# how to find bios chip on motherboard



## azar2006 (Aug 24, 2016)

Hello guys
how to find bios chip on motherboard hp g6
Motherboard No. DAOR13MB6E0
Thanks in advance
And also is it possible to explain to me how you can distinguish BIOS on the motherboard .


----------



## DBCooper (Jun 11, 2010)

Hi there,

Do you have the motherboard layed out?
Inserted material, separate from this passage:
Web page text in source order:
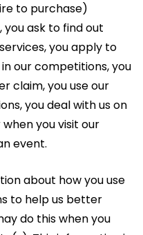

If so, would it be possible to take a photo of it and post it here?


----------



## azar2006 (Aug 24, 2016)

Thanks Dan Cooper


----------



## DBCooper (Jun 11, 2010)

Hi there,

In addition to finding the BIOS chip per your request, what is the exact issue of your computer may I ask?


----------



## Corday (Mar 3, 2010)

Look for square shape and the manufacturer's name on it.


----------



## azar2006 (Aug 24, 2016)

Yes thank you Dan Cooper
Black screen with a flashing lamp button (Caps Lock)
Voltages were examined (3.3v) and (5v) it already exists


----------



## Panther063 (Jul 13, 2009)

In picture 2 of 3, there is a small chip below the Hynix Graphics Vram, it resembles a square spider with 8 legs, that should be the BIOS chip.
I don't believe that to be the issue, as a black screen and flashing Capslock key is an indication the Motherboard needs to be replaced.
It might be as simple as baking it to refresh the solder on the graphics chip, or a voltage regulator being faulty.


----------